Speaking as a cultural outsider and lay reader myself, I think she does this quite well. Specifically, I think she does good work with the First Branch (The Prince of Annwn), and the Second (The Children of Llyr) and Third (The Song of Rhiannon) are among the most engaging and rewarding works I've read in a very long time! The Fourth Branch (The Island of the Mighty, a.k.a. The Virgin and the Swine), which was the first she wrote, is hit and miss for me but still worth reading.

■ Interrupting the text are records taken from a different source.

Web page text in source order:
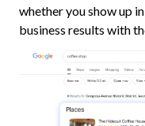
whether you show up
business results with
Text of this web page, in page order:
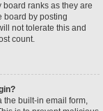
ranks as they are
board by posting
not tolerate this and
count.
the built-in email form,
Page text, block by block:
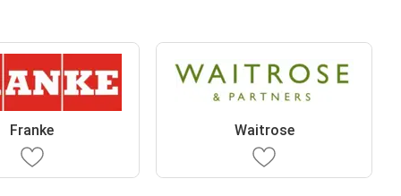
Franke Waitrose
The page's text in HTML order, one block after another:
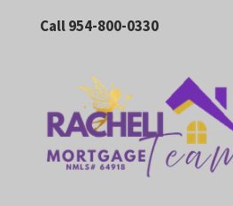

The whole work is generally quite feminist; I have no doubt was a huge influence on The Mists of Avalon.Spoilery review follows...
Note: I'm going to use Walton's spellings which are sometimes rather different from the version of the Mabinogi I have.
Summary
I would divide this work in two: the first three branches read as a unit and the fourth as a standalone. Taken together, the first three might be described as the story of the Rhiannon–Llyr family. The Prince of Annwn tells of Pwyll, king of Dyved, having an adventure in Annwn, the land of the dead, and then venturing to another Otherworld, where he wins Rhiannon in marriage. (The Mabinogi is a Christian-era work that likely has pagan roots, but Walton goes full ancient paganism and explicitly identifies Rhiannon as a sort of avatar of the Mother goddess.)
The Children of Llyr discusses—guess who? Specifically, it discusses the five children of Penardim, the wife of Llyr, three of whom are Llyr's and two the twin sons of a man who coerced her into sleeping with him in order to save Llyr. Of these five, four are quite good people and one of the twins really awful. He catalyzes a series of events that lead to the lone daughter, Branwen, being in an abusive marriage to an Irish king, which culminates in a bloody war with Ireland. (For those who remember Disney in the '80s, this story is the very distant ancestor of The Black Cauldron.) This epic tale ends with almost everyone dead, except the second oldest brother, Manawyddan, and Pryderi, the now-grown son of Pwyll and Rhiannon.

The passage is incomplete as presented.